TASK TO COMPLETE> Everything in the data below is left aside except the lines from the one containing "capability of obtaining" through the one containing "development of a postprocessing"; repeat those exactly.

SOURCE DATA>
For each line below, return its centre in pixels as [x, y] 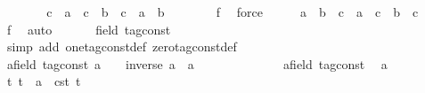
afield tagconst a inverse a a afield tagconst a [197, 63]
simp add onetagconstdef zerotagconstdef [122, 46]
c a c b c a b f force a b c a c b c [233, 12]
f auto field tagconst [89, 29]
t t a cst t [44, 81]
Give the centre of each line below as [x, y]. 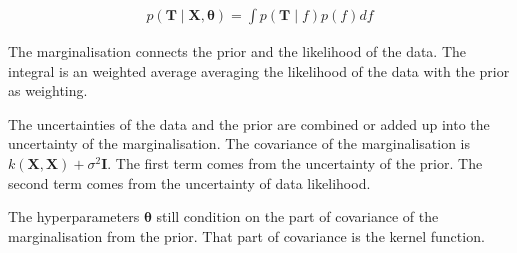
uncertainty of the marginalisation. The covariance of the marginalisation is [239, 143]
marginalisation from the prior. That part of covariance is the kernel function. [246, 235]
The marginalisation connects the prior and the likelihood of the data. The [237, 51]
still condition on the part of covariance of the [297, 216]
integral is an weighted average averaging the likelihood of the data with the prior [259, 70]
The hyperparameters [74, 216]
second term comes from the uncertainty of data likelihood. [189, 182]
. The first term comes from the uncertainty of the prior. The [295, 163]
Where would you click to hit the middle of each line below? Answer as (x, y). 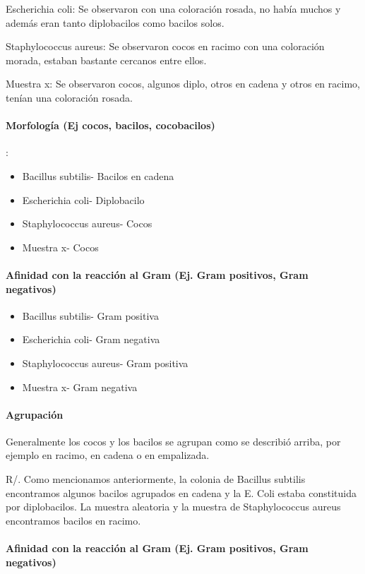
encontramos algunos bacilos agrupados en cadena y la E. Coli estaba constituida (181, 492)
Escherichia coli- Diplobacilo (83, 199)
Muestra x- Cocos (60, 247)
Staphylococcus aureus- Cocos (87, 223)
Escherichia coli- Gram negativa (91, 339)
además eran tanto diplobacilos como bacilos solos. (115, 22)
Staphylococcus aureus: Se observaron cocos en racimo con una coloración (165, 46)
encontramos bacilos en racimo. (73, 520)
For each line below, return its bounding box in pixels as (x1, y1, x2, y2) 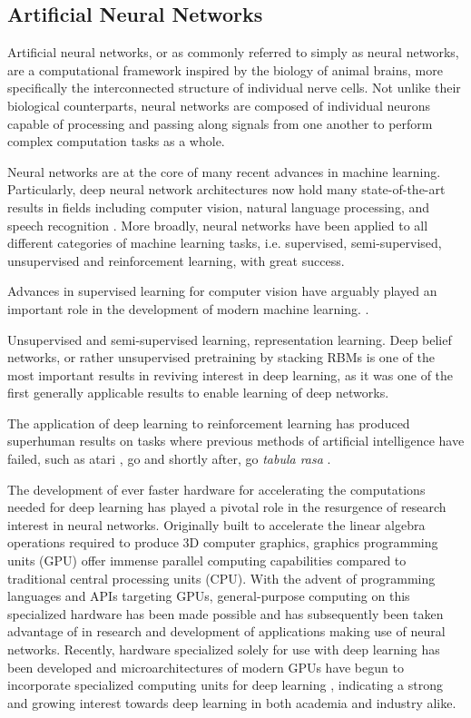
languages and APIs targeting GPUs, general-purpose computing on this (7, 586, 410, 605)
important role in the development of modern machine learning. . (7, 299, 369, 318)
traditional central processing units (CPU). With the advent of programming (7, 568, 436, 587)
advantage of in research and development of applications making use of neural (7, 622, 446, 641)
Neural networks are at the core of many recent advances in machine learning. (7, 162, 441, 181)
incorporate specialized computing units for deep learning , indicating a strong (7, 675, 443, 694)
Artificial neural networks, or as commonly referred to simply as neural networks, (7, 43, 459, 62)
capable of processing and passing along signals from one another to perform (7, 113, 433, 133)
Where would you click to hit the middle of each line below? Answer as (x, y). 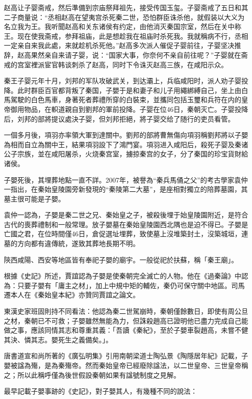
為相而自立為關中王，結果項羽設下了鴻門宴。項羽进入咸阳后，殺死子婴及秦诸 (126, 144)
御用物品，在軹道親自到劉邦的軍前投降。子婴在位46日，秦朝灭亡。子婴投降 (129, 109)
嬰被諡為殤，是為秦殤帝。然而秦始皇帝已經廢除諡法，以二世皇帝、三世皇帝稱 (126, 365)
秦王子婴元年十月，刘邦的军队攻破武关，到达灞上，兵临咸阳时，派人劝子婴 (123, 81)
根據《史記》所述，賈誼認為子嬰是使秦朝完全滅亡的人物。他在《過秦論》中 (123, 276)
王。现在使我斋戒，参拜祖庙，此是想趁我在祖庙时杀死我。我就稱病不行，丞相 (126, 36)
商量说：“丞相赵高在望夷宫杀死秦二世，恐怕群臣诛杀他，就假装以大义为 (131, 17)
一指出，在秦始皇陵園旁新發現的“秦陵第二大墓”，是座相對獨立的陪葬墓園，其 (126, 189)
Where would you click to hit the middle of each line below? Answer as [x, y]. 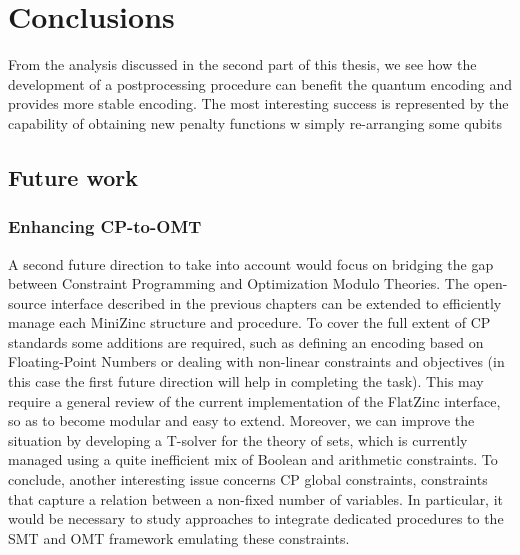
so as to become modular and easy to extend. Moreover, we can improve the [241, 420]
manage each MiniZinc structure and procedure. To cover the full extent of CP [249, 322]
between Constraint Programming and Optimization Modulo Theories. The [238, 283]
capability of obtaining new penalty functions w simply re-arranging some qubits [255, 122]
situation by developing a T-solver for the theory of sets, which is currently [238, 439]
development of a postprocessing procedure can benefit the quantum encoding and [260, 83]
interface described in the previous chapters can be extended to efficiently [276, 302]
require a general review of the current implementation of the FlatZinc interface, [254, 400]
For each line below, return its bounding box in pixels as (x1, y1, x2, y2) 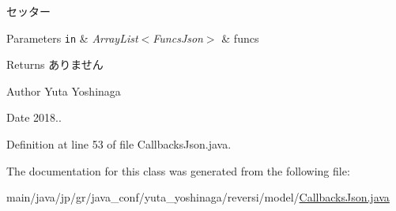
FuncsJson (153, 29, 203, 46)
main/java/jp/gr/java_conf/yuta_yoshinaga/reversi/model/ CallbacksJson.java (6, 189, 390, 205)
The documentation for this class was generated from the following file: (6, 162, 350, 179)
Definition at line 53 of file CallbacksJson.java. (6, 136, 232, 153)
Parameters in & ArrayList (6, 29, 138, 46)
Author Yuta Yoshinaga (6, 82, 121, 99)
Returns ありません (6, 56, 104, 73)
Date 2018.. (6, 109, 62, 126)
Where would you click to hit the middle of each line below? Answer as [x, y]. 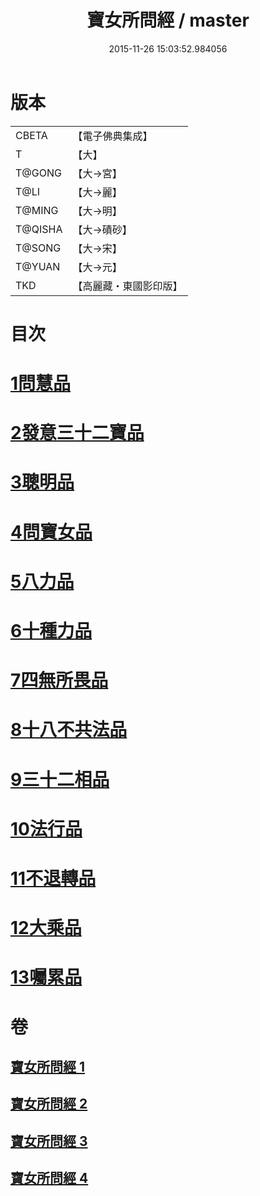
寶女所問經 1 [48, 1066]
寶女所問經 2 [49, 1104]
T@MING [37, 210]
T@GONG [38, 173]
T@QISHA [39, 229]
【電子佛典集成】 [112, 136]
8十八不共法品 [69, 730]
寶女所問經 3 [49, 1141]
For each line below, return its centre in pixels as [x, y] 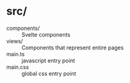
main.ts [16, 54]
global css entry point [49, 73]
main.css [18, 67]
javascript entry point [48, 60]
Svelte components [46, 34]
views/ [15, 41]
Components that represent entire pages [73, 48]
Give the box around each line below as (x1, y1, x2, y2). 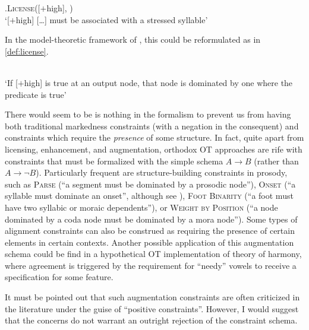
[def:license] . (5, 45, 49, 57)
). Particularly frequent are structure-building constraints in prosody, (36, 166, 288, 179)
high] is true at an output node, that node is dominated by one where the (24, 76, 293, 88)
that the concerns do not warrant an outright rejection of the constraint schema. (5, 314, 298, 326)
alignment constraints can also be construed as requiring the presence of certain (5, 224, 295, 237)
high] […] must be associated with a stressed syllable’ (15, 13, 208, 26)
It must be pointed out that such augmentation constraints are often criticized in (5, 291, 300, 303)
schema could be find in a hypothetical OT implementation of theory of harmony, (5, 247, 302, 260)
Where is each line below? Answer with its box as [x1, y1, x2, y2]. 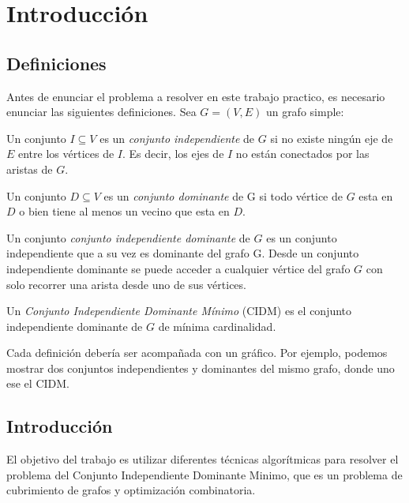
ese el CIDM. [6, 375, 69, 392]
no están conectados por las [235, 145, 370, 162]
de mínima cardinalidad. [158, 317, 276, 334]
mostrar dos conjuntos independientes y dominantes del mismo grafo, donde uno [6, 359, 395, 376]
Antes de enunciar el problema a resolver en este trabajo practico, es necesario [6, 88, 385, 104]
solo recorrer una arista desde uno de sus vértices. [6, 276, 246, 292]
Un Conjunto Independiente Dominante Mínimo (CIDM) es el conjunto [6, 302, 352, 319]
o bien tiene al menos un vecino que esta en [19, 203, 230, 220]
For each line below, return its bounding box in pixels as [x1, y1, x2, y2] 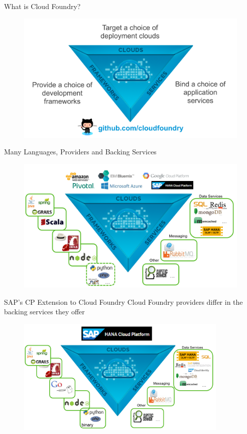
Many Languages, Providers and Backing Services [4, 146, 157, 157]
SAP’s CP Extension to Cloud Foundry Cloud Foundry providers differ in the [4, 296, 243, 307]
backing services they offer [4, 306, 85, 317]
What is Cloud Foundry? [4, 1, 81, 11]

ANSWER AREA>
capability of obtaining new penalty functions w simply re-arranging some qubits [255, 122]
situation by developing a T-solver for the theory of sets, which is currently [238, 439]
development of a postprocessing procedure can benefit the quantum encoding and [260, 83]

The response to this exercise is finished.